Wie lässt sich der Begriff Bauleitplanung definieren?

Bauleitplanung ist die Summe der durch Zeichnung, Farbe, Schrift oder Text getroffenen rechts-erheblichen Normativaussagen, die zum Zweck städtebaulicher Entwicklung und Ordnung eines bestimmten Gebietes Bodennutzungsregelungen treffen und durch ihre Zweckbestimmung untereinander in einem notwendigen sachlichen Zusammenhang stehen.

Fachrecht

Welche Funktionen hat die Bauleitplanung?

Vorbereitung und Leitung einer geordneten städtebaulichen Entwicklung – Entwicklungs- und Ordnungsfunktion, Berücksichtigung der für die städtebauliche Entwicklung bedeutsamen Faktoren – Koordinierungs- und Integrationsfunktion sowie Inhaltsbestimmung des Grundeigentums.

Fachrecht

Was besagt das Planmäßigkeitsprinzip?

Die städtebauliche Entwicklung erfolgt primär durch vorbereitende und verbindliche Pläne und nur nach Maßgabe der gesetzlich zugelassenen Instrumente und Verfahren.

Fachrecht

Wem obliegt die Bauleitplanung und welche verfassungsrechtliche Garantie wird dadurch angesprochen?
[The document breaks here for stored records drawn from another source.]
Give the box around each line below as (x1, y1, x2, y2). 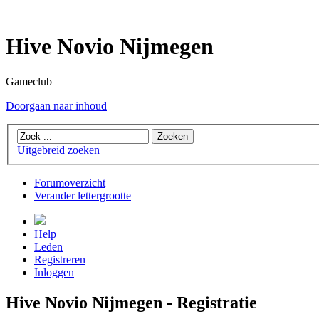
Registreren (34, 253, 85, 266)
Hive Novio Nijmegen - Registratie (6, 293, 257, 313)
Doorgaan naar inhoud (6, 99, 107, 112)
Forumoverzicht (34, 177, 105, 189)
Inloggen (34, 266, 74, 279)
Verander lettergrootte (34, 189, 131, 202)
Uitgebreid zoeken (17, 144, 100, 157)
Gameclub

Träger der Bauleitplanung sind die einzelnen Gemeinden für das jeweilige Gemeindegebiet. Die Bauleitplanung ist der wichtigste Bestandteil der kommunalen Planungshoheit, welche von der verfassungsrechtlichen Selbstverwaltungsgarantie der Gemeinden – Art. 28 II GG, geschützt wird.

Fachrecht

Woran wird deutlich, dass die Bauleitplanung Teil des Geflechts hoheitlicher Planungen ist?

Die Bauleitpläne sind den Zielen der Raumordnung anzupassen – § 1 IV BauGB.

Fachrecht

Charakterisieren Sie die Unterschiede zwischen vertikalem und horizontalem Abstimmungsbedarf der Bauleitplanung.

Vertikal

Anpassung der Bauleitpläne an die Ziele der Raumordnung – § 1 IV BauGB


Horizontal: Pflicht benachbarter Gemeinden, ihre Bauleitpläne abzustimmen – § 2 II BauGB. Die §§ 203 bis 205 erlauben darüber hinaus interkommunale Kooperationsformen zum Erlass von Bauleitplänen.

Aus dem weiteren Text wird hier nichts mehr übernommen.